→ TASK REQUIREMENTS: Beginning with the line containing "satisfactorios tomando acciones" and going on through the line containing "columns = [ State", the lines below are to be returned exactly, pictures excluded and nothing added.

→ SUPPLIED ENTRIES:
------

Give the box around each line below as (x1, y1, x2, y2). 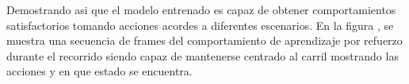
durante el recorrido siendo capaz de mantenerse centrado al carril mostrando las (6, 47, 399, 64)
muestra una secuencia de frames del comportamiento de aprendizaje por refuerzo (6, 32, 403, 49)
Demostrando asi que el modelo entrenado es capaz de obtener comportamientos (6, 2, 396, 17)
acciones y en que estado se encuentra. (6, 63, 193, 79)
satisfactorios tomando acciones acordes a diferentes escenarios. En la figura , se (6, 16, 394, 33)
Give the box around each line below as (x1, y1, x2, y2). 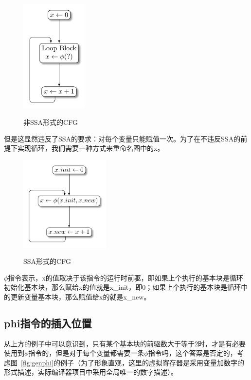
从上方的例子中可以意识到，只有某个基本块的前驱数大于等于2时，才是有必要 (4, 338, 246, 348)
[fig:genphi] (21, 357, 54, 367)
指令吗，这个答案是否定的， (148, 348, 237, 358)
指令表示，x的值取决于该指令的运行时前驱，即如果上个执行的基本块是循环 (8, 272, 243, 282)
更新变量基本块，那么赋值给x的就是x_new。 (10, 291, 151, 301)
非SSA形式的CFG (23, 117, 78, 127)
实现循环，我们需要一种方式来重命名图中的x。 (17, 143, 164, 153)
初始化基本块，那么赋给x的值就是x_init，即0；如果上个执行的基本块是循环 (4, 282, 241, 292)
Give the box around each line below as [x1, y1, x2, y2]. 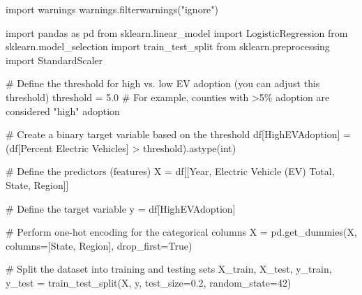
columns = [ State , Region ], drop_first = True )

------

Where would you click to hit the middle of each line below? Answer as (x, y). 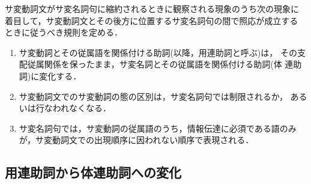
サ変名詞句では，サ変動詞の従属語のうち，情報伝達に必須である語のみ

------

→ SOLUTION FOR THIS TASK:
satisfactorios tomando acciones acordes a diferentes escenarios. En la figura , se (6, 16, 394, 33)
Give the box around each line below as (x1, y1, x2, y2). 
从上方的例子中可以意识到，只有某个基本块的前驱数大于等于2时，才是有必要 (4, 338, 246, 348)
[fig:genphi] (21, 357, 54, 367)
指令吗，这个答案是否定的， (148, 348, 237, 358)
指令表示，x的值取决于该指令的运行时前驱，即如果上个执行的基本块是循环 (8, 272, 243, 282)
更新变量基本块，那么赋值给x的就是x_new。 (10, 291, 151, 301)
非SSA形式的CFG (23, 117, 78, 127)
实现循环，我们需要一种方式来重命名图中的x。 (17, 143, 164, 153)
初始化基本块，那么赋给x的值就是x_init，即0；如果上个执行的基本块是循环 (4, 282, 241, 292)
Give the box around each line below as [x1, y1, x2, y2]. 
columns = [ State , Region ], drop_first = True )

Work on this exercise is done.